> _WORK REQUEST_
Which lines in the records below contain the word "scored"? Copy each one out.

> _DATASET_
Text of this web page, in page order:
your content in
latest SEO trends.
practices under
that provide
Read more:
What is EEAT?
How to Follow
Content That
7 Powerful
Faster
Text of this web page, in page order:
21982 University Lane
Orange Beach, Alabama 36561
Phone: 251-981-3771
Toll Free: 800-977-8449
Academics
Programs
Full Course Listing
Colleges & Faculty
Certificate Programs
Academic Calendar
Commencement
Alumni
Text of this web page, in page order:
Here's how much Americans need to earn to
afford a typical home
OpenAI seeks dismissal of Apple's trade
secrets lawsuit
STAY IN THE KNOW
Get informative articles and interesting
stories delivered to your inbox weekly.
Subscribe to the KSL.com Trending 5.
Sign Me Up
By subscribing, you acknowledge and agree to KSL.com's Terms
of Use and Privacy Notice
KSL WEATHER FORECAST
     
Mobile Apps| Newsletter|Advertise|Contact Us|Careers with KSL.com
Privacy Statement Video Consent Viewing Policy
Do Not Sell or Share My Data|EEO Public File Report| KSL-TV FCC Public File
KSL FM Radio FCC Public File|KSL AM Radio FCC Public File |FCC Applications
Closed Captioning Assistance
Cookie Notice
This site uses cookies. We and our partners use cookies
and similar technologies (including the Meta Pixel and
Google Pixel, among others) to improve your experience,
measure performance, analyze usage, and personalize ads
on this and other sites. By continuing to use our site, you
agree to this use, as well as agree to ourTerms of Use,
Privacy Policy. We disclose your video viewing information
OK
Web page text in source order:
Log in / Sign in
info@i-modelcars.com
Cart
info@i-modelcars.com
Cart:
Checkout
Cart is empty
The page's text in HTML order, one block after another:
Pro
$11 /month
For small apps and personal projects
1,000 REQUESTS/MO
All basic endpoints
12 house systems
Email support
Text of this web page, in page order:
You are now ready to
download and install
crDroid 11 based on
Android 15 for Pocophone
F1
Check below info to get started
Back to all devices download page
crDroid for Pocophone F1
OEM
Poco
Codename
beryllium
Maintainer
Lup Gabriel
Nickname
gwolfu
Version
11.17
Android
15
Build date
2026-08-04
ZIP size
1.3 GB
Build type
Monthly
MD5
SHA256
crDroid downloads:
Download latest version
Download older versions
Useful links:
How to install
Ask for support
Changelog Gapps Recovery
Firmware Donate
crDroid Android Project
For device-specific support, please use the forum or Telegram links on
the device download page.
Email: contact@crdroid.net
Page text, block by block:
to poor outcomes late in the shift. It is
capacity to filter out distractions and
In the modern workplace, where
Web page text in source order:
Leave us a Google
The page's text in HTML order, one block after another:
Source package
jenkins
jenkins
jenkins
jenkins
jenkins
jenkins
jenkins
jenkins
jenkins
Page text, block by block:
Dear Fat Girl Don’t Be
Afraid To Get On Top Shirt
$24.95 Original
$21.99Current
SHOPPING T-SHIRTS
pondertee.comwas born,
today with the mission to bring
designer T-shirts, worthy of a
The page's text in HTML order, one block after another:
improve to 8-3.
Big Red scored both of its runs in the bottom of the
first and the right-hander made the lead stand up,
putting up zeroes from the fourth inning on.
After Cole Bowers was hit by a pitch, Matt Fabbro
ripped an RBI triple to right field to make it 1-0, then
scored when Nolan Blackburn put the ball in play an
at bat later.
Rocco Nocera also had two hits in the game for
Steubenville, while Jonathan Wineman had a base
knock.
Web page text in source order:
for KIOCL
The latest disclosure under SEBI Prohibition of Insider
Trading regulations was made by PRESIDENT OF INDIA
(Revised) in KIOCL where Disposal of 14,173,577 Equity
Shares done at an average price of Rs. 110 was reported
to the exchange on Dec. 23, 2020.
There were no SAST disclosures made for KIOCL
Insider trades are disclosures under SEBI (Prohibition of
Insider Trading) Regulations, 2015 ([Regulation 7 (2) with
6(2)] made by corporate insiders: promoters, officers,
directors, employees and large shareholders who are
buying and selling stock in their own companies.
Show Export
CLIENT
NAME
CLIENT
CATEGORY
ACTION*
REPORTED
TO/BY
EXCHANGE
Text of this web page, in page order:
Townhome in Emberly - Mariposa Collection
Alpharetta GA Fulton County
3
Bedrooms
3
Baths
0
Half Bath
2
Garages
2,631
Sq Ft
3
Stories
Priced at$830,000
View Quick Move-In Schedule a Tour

> _WRITTEN ANSWER_
Big Red scored both of its runs in the bottom of the
scored when Nolan Blackburn put the ball in play an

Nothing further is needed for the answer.